J. Andrew Bush Visiting Fellow, Spring 2020, Fall 2020

Andrew Bush is an anthropologist who studies Islamic traditions in the Kurdistan region of Iraq. His ethnographic research in Kurdistan over the last 15 years has addressed topics ranging from Islamic law to Sufi poetry, gender and sexuality, and secular politics. His work combines a close study of textual traditions in Kurdish, Persian, and Arabic with ethnographic research into the everyday lives of Muslims where those texts come to life.

Andrew holds a Ph.D. in Anthropology from Johns Hopkins University, and his research has been supported by several grants including the National Science Foundation and the Wenner-Gren Foundation for Anthropological Research. His writing has appeared in American Ethnologist, the Journal of Middle East Women’s Studies, and the Wiley-Blackwell Companion to the Anthropology of the Middle East. Andrew was a Humanities Research Fellow at New York University Abu Dhabi, where he was later Senior Lecturer, teaching courses in anthropology, law, and Islamic studies.
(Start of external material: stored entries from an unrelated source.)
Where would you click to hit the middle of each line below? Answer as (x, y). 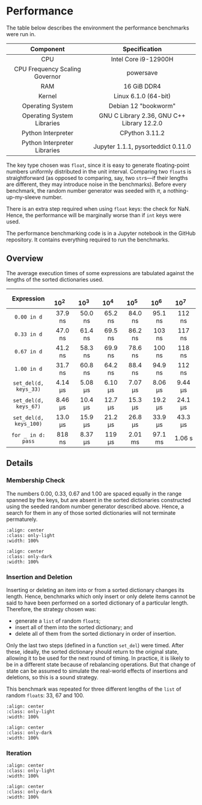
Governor (47, 76)
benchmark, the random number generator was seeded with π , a (86, 190)
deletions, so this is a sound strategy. (52, 677)
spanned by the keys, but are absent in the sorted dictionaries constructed (99, 500)
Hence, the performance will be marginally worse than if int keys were (94, 215)
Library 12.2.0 (142, 123)
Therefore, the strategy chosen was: (51, 609)
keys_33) (28, 389)
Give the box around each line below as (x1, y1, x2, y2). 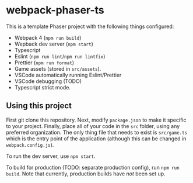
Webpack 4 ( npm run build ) (14, 34, 82, 41)
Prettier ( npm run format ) (14, 59, 75, 66)
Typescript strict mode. (14, 84, 71, 91)
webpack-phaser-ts (6, 4, 105, 17)
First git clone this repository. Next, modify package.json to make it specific (6, 116, 187, 123)
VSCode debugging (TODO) (14, 77, 82, 85)
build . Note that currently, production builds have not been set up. (6, 170, 166, 177)
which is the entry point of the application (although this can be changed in (6, 135, 187, 142)
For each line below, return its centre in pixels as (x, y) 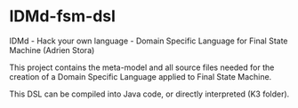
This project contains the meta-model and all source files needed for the (142, 67)
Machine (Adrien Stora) (52, 50)
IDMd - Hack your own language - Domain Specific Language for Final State (149, 41)
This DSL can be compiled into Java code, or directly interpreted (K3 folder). (149, 94)
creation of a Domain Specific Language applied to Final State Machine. (141, 76)
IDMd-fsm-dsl (62, 16)
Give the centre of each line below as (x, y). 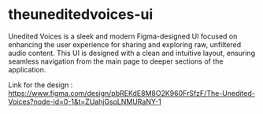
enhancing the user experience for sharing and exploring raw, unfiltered (125, 44)
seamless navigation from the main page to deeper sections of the (116, 61)
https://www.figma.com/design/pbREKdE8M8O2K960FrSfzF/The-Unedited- (132, 93)
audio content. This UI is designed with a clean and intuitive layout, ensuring (132, 53)
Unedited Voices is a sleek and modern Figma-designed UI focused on (123, 36)
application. (27, 69)
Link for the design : (41, 85)
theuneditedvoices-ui (81, 15)
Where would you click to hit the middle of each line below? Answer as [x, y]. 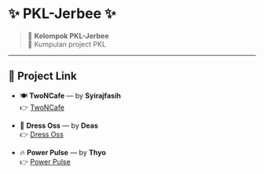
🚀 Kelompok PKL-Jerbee [68, 35]
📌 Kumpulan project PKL [67, 44]
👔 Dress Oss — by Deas [59, 125]
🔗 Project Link [42, 76]
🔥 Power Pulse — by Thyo [62, 152]
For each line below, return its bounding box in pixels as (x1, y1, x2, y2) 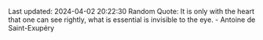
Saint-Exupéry (8, 24, 55, 32)
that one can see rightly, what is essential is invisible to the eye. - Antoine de (8, 15, 256, 24)
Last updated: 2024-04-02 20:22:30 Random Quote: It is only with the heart (8, 7, 255, 16)

His first bookexplores a form of religious difference that has been overlooked in the study of Islamic traditions: the difference between Muslims who seek to cultivate piety and become better Muslims, and Muslims who turn away from piety by neglecting prayer and other foundational rites. This book will published by Stanford University Press in September 2020 under the title Between Muslims: Religious Difference in Iraqi Kurdistan.

In 2019 he received a Post-Ph.D. Research Grant from the Wenner-Gren Foundation to conduct fieldwork in on questions of manhood and masculinity in different forums of Islamic law in contemporary Iraq. Connecting the work of Fatwa Councils in Kurdistan to the work of personal status courts and the history of legal reform across Iraq, this project brings work on gender and Islamic law to bear on the study of men, and ties an anthropology of legal reforms projects to the intimate questions of marriage and divorce that punctuate everyday life.